When I first saw Jean-Pierre Melville’s French crime drama “Le Cercle Rouge” (“The Red Circle”) decades ago, in a significantly truncated version that was circulating then, I found it to be a unique kind of movie—an automotive ballet. The Parisian gangsters at the center of the film prowl the nation’s landscape in American sedans that seem to move with a feline grace and pounce with a panther-like power, embodying, in heavy metal, the finely calculated mechanisms on which the story’s criminal schemes run. In 2003, a full, hundred-and-forty-minute version of the film was released, and, as of Friday, it’s out in a new restoration at Film Forum. (It’s also streaming on Amazon and other services.) In this longer version, the vehicular majesty is still a key part of the film’s delights. Yet what comes to the fore even more brightly is the regime of knowledge, the intellectual infrastructure of crime that pervades society like an invisible gridwork, and which Melville brings to the screen in coolly analytical images with a kind of infrared camerawork.
This revival marks an odd coincidence in New York’s repertory programming: like “Crimson Gold,” which opens today on Film at Lincoln Center’s virtual cinema, “Le Cercle Rouge” is centered on a jewelry-store robbery. Melville’s film fits more squarely than Jafar Panahi’s in a specific tradition: it’s a heist film, in which the complex climactic sequence of the extremely grand larceny runs a majestic twenty-five minutes. It opens with a quick, nocturnal vehicular panic, as police hurriedly drive a suspect named Vogel (Gian Maria Volonté) to a train en route to prison, in the company of the high-ranking police inspector Mattei (André Bourvil). Meanwhile, a convict named Corey (Alain Delon), who’s being released from prison at the end of a five-year term, is tipped off by a guard to a Parisian jewelry palace that’s ripe for a heist. Corey is freed and making his way to Paris, Vogel escapes, and the perspicacious Corey—while being pursued by his gangland enemies—brings Vogel in on the jewelry-store scheme. Meanwhile, Mattei, whose job is on the line, vows to find and catch Vogel. To do so, he trawls the nocturnal Parisian underworld and puts pressure on a nightclub owner and acquaintance of Vogel’s named Santi (François Périer), who, for his part, vows never to snitch.

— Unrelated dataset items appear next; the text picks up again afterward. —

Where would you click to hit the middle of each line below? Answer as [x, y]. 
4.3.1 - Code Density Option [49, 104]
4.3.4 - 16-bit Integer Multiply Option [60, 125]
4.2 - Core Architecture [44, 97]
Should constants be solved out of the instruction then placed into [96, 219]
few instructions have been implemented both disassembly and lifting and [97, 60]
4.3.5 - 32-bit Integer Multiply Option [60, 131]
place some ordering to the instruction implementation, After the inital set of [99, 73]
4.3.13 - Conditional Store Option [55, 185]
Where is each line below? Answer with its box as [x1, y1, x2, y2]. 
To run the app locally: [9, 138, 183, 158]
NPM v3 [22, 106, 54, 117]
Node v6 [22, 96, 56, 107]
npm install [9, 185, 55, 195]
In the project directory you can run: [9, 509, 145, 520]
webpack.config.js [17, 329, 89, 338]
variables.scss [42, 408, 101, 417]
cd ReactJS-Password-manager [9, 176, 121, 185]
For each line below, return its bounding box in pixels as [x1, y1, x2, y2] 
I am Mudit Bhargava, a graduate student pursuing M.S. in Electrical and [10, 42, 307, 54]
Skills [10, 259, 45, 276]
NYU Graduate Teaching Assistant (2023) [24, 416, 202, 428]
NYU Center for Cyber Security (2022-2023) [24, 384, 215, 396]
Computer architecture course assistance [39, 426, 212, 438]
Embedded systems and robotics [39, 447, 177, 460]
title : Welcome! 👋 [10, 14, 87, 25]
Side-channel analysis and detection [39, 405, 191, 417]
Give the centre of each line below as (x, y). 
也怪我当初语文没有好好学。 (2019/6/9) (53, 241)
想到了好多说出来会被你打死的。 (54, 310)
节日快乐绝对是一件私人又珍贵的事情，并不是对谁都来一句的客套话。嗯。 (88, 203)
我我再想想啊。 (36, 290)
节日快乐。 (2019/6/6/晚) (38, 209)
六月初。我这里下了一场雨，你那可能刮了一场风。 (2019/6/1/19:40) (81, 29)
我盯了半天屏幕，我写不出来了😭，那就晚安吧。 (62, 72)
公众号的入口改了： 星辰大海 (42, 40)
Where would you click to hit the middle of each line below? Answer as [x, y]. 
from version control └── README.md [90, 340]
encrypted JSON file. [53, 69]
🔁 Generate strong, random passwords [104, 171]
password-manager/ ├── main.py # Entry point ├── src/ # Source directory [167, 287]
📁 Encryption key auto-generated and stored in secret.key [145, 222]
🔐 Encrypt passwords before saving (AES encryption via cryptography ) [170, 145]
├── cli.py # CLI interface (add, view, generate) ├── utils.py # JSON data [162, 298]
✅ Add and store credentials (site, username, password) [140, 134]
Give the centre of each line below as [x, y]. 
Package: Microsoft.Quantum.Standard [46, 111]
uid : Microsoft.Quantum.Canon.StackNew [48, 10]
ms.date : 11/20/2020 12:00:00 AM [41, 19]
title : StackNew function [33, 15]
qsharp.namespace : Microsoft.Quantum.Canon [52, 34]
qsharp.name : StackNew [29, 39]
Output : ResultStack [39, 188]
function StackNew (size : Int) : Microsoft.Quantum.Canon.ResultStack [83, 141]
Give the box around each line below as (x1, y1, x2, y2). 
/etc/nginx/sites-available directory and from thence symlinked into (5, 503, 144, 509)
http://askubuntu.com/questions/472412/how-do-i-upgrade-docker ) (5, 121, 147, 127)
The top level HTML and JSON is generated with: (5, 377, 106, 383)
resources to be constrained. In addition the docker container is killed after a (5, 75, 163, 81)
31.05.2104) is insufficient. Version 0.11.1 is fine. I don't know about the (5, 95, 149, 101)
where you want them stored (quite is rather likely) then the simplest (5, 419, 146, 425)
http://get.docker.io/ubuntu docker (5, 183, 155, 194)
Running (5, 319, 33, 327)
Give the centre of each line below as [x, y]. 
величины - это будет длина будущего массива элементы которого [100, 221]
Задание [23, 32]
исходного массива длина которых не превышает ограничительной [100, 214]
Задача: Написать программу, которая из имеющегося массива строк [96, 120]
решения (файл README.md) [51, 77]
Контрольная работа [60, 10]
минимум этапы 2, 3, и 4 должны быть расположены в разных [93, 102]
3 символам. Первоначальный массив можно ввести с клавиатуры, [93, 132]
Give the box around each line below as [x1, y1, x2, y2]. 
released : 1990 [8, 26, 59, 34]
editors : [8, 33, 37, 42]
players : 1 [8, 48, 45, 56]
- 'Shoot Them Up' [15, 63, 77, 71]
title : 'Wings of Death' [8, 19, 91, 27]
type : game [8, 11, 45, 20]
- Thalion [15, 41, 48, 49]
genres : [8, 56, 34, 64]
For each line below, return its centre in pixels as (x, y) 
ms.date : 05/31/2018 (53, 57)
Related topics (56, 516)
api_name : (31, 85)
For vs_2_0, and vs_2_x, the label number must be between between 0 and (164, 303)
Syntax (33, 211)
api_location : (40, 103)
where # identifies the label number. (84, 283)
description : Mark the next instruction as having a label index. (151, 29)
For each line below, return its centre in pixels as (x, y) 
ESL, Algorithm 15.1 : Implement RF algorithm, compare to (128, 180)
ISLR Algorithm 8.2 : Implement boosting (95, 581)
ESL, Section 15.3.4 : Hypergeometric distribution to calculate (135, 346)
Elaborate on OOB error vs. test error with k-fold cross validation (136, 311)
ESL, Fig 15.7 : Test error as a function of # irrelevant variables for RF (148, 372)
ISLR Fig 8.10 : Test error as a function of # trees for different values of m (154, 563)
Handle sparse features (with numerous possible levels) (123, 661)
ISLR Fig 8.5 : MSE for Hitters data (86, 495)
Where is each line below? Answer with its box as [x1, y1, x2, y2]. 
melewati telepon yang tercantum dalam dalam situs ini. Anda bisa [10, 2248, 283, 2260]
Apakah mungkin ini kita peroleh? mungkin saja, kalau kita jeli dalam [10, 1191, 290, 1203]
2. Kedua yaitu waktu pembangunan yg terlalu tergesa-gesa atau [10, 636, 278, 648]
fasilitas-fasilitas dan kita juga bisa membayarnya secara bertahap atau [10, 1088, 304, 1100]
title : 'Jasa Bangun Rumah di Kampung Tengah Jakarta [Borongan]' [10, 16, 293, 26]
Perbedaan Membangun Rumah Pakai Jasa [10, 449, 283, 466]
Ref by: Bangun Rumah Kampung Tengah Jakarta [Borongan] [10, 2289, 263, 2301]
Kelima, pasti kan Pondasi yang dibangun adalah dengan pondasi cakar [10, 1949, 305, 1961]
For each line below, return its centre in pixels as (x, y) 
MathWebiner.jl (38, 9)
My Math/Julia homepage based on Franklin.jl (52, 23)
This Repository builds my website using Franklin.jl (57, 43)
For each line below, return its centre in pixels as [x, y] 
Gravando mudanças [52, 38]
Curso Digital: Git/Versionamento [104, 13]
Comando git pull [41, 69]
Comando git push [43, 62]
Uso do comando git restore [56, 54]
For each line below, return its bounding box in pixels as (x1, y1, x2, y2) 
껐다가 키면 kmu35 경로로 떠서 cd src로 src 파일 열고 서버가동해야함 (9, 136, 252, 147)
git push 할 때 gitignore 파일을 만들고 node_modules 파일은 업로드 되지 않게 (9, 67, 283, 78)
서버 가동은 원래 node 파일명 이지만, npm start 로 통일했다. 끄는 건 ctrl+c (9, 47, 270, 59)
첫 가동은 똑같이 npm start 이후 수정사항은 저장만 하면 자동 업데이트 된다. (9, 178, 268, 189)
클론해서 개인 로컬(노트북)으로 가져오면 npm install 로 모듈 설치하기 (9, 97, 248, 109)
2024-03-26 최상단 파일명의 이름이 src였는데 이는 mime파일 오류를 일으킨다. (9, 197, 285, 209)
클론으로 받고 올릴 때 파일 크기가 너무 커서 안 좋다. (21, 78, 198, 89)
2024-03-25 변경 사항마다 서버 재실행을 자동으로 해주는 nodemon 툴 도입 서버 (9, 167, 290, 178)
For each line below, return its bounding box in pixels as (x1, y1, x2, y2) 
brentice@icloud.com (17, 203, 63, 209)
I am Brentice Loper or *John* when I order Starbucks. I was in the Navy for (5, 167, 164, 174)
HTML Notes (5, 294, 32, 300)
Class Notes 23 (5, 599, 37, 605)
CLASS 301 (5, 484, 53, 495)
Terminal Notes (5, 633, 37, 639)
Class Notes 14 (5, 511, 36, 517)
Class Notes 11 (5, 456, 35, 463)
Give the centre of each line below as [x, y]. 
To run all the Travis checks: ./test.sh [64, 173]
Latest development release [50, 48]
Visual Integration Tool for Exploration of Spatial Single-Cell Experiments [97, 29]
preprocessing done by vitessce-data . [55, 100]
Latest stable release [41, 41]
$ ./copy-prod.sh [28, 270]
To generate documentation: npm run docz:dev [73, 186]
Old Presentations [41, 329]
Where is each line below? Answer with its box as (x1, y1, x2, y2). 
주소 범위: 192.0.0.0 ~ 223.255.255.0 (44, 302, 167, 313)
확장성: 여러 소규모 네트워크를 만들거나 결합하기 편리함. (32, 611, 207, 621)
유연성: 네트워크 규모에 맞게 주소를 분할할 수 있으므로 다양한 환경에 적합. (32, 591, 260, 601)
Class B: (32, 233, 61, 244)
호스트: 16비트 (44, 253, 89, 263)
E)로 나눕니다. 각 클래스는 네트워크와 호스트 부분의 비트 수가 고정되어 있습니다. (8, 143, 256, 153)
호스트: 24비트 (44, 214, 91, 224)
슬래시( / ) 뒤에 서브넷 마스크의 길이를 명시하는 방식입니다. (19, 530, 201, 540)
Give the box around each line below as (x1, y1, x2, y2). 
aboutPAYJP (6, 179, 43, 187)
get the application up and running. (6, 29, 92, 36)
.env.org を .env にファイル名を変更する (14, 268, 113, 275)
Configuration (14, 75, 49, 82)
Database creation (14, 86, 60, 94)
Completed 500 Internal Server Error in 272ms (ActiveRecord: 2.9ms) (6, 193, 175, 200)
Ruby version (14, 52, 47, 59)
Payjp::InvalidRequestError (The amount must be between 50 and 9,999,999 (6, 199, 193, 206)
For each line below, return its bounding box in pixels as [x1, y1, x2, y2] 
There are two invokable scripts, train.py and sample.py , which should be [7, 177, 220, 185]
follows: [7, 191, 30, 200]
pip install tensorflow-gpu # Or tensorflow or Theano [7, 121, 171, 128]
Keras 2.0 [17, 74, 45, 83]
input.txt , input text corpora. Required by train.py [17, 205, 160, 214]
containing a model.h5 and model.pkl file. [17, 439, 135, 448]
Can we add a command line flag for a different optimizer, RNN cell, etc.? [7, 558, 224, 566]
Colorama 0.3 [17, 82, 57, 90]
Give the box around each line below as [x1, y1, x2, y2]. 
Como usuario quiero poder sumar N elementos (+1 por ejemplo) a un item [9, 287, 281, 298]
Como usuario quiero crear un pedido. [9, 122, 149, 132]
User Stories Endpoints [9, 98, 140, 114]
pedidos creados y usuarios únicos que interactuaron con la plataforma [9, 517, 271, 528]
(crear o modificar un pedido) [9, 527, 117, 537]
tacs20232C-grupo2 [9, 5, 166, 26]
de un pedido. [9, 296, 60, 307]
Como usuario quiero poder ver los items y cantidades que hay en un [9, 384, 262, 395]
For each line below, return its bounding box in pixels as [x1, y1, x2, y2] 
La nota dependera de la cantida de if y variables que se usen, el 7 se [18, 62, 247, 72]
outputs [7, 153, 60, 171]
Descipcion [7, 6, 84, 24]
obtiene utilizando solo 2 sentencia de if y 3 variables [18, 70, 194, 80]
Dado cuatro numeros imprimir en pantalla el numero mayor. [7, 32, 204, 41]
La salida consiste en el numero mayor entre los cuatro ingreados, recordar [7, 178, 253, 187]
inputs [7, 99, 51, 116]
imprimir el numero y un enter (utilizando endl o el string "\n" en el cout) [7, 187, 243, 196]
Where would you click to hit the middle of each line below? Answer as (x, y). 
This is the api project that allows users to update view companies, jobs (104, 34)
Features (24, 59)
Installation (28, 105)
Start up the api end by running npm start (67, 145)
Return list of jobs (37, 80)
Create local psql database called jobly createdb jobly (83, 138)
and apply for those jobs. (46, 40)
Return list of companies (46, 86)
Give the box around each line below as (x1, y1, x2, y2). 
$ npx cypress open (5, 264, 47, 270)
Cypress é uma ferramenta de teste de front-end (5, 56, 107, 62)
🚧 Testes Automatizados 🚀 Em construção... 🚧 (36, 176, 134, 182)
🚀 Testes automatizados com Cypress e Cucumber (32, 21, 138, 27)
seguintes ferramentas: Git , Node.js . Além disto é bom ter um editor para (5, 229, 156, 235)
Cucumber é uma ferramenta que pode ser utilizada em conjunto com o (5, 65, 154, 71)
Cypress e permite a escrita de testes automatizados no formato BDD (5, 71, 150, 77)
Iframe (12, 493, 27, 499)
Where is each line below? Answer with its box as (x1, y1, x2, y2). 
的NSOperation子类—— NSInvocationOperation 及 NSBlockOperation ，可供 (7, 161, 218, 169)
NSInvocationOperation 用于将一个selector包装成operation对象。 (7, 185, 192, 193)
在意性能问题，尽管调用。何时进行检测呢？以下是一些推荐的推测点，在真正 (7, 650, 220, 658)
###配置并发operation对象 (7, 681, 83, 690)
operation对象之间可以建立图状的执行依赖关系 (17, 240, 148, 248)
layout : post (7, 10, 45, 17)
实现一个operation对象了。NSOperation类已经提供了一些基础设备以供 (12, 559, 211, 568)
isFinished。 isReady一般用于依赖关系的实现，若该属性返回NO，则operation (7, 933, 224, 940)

The movie is a game of multiple cats and mice, with the pursuers being pursued and the tables turning with a mercurial wonder—and Melville captures and conveys those marvels of survivalist conception and execution in tersely geometric ricochets. (Home viewers will be grateful for the chance to double back and marvel again.) Corey’s early confrontation with a Mob boss named Rico (André Ekyan) depends on an amazing tidbit of knowledge and on the bold deftness to act quickly upon it. A showdown at a billiard table is a model of cinematic synecdoche; a deadly confrontation in an open field is among the most thrillingly minimal of confrontations, with the world turning upside down in a perfectly timed breath. The exchange of silent glances between Corey and Vogel, in the midst of a moment of mortal tension, is among the high points of criminal bromanticism. When it comes to the heist, the duo recruits an ostensible sharpshooter, a former cop named Jansen (Yves Montand), who turns out to be as much of a sharp-seer, a criminal mastermind whose marksmanship—filmed with breathless aplomb—actually involves multiple mechanical and scientific crafts, which are dramatized with tight-lipped wonder.
The heist itself is filmed in a grandly extended cinematic showpiece that depicts, with impeccable logic, the meticulous crime-craft that goes into breaking, entering, hoovering, and exiting. Yet the heist is of oddly secondary significance to the mighty mass of hard-won knowledge on which the crime’s composition depends. That strange shift of emphasis is what makes “Le Cercle Rouge” one of Melville’s best—and most significant—works. Many of his most celebrated films, such as “Le Doulos” and “Le Samouraï,” are smothered by the director’s tendency toward neoclassicism, a distillation of the manners and formats of American crime dramas, a vision so staunch that it allows no room for what’s going on in the wider world, let alone the inner lives of its protagonists. Yet in the machinations of Mattei—who, in turn, is the target of machinations by the head of the police department’s internal-affairs division (Paul Amiot)—Melville goes beyond the macabre fun of crime to contemplate the relentless crush of punishment. His vision of the power of statecraft, from its tentacular surveillance to its carceral system, is a dreadful, fatalistic realism that shadows the romance of individualistic outlaws with the bureaucratic grid above the grid. It’s a metapolitical view of government that tacitly delivers something like a political philosophy: don’t bet against the house.